The defendants argued that the court actually had federal question jurisdiction.  The basis for their argument?   Because the allegedly defamatory statements were published on the Internet, defendants argued, the court has exclusive federal jurisdiction over the case based on the Communications Decency Act (CDA).  The court disagreed, giving a quick lesson on how the CDA and federal question jurisdiction work.
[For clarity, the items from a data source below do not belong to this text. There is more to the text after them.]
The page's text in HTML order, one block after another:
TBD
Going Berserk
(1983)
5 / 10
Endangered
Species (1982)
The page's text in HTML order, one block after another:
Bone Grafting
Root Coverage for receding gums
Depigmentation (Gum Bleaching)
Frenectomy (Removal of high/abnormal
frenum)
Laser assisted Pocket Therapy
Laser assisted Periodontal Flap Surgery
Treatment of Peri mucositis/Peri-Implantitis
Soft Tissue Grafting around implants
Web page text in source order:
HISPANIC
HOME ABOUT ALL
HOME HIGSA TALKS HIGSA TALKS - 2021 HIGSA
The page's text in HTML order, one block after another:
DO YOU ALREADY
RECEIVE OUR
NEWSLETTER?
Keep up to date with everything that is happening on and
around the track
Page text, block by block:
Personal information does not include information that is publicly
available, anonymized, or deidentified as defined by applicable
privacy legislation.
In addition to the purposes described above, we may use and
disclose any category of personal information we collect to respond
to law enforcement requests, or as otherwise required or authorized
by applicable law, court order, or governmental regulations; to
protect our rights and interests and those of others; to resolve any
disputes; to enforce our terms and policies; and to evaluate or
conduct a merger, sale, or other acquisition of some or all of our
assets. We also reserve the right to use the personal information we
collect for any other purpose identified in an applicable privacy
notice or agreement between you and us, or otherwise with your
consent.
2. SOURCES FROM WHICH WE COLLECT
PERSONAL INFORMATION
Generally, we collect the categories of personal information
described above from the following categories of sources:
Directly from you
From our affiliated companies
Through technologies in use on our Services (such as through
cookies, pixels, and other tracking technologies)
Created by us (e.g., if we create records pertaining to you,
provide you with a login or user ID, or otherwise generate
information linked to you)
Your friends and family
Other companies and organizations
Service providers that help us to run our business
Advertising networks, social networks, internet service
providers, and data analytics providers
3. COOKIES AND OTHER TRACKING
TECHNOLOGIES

First, “Section 230 [of the CDA] does not shield persons from liability for defamatory statements that they make via the internet.”  Second, whether CDA immunity applies is irrelevant to the analysis of federal jurisdiction.  The court cited the basic rule that federal question jurisdiction cannot arise out of a defense (as compared to a claim) based in federal law.  CDA immunity is a defense, so the possibility that the CDA might protect the defendants from liability for defamation did not convert the lawsuit into a “federal case.”
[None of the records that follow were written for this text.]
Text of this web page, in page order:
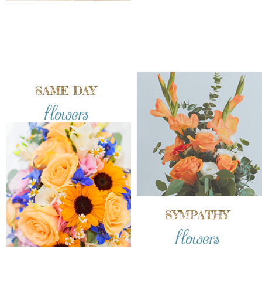
SAME DAY
flowers
SYMPATHY
flowers
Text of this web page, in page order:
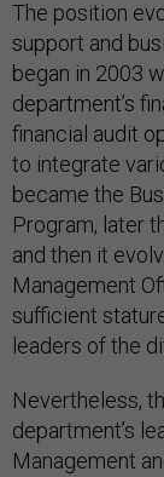
The position
support and
began in 2003
department’s
financial audit
to integrate
became the
Program, later
and then it
Management
sufficient
leaders of the
Nevertheless,
department’s
Management
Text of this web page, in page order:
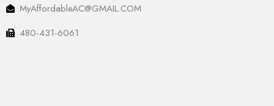
MyAffordableAC@GMAIL.COM
480-431-6061
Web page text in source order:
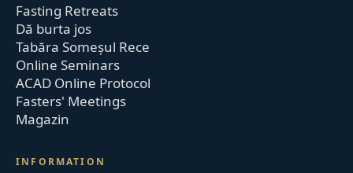
Fasting Retreats
Dă burta jos
Tabăra Someșul Rece
Online Seminars
ACAD Online Protocol
Fasters' Meetings
Magazin
INFORMATION
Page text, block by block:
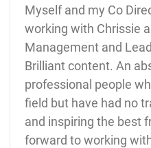
Myself and my Co
working with Chrissie
Management and
Brilliant content. An
professional people
field but have had no
and inspiring the best
forward to working
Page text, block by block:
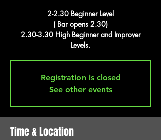
2-2.30 Beginner Level
( Bar opens 2.30)
2.30-3.30 High Beginner and Improver
Levels.
Registration is closed
See other events
Time & Location
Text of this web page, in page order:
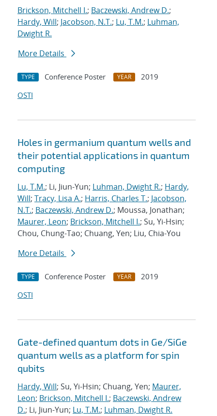
Brickson, Mitchell I.; Baczewski, Andrew D.;
Hardy, Will; Jacobson, N.T.; Lu, T.M.; Luhman,
Dwight R.
More Details
TYPE Conference Poster YEAR
2019
OSTI
Holes in germanium quantum wells and
their potential applications in quantum
computing
Lu, T.M.; Li, Jiun-Yun; Luhman, Dwight R.; Hardy,
Will; Tracy, Lisa A.; Harris, Charles T.; Jacobson,
N.T.; Baczewski, Andrew D.; Moussa, Jonathan;
Maurer, Leon; Brickson, Mitchell I.; Su, Yi-Hsin;
Chou, Chung-Tao; Chuang, Yen; Liu, Chia-You
More Details
TYPE Conference Poster YEAR
2019
OSTI
Gate-defined quantum dots in Ge/SiGe
quantum wells as a platform for spin
qubits
Hardy, Will; Su, Yi-Hsin; Chuang, Yen; Maurer,
Leon; Brickson, Mitchell I.; Baczewski, Andrew
D.; Li, Jiun-Yun; Lu, T.M.; Luhman, Dwight R.

The court also found the defendants’ other arguments for federal jurisdiction unpersuasive and sent the case back to state court.

Section 230 of the CDA protects online news website from defamatory comment posted by anonymous personHadley v. Gatehouse Media Freeport Holdings, Inc.,2012 WL 2866463 (N.D. Ill. July 10, 2012)
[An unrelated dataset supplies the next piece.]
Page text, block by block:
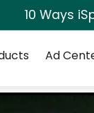
10 Ways
Ad

This is a pretty straightforward Section 230 case.  Gatehouse Media Freeport Holdings, Inc. publishes The Journal-Standard.  Like many modern newspapers, The Journal-Standard is available in print and online.  The Journal-Standard published an article about Bill Hadley, a candidate for political office.  An anonymous person using the name “Fuboy” posted an online comment to the article saying that “Hadley is a Sandusky waiting to be exposed.  Check out the view he has of Empire from his front door.”  Hadley sued Gatehouse Media for defamation.

Gatehouse Media got the lawsuit dismissed based on Section 230(c)(1) of the Communications Decency Act of 1996, which provides that “[n]o provider or user of an interactive computer service shall be treated as the publisher or speaker of any information provided by another information content provider.”  47 U.S.C. § 230(c)(1).  As a website host that allows readers to post comments, Gatehouse Media was an “interactive computer service.”  A user who posts comments on the newspaper’s website is “another information content provider.”  That means Gatehouse Media is not considered the publisher or speaker of the allegedly defamatory comment directed at Hadley.

Hadley hypothesized that Gatehouse Media could have invented a fictitious person named “Fuboy” to post the comment anonymously.  There being no evidence, the court disregarded the argument as “sheer speculation.”

LegalTXT Lesson: Section 230 is a powerful shield against defamation in the digital age, and a much needed one given the ease with which anyone with a computer and an Internet connection can post outlandish remarks under the cover of anonymity on a website hosted by a member of the mainstreammedia.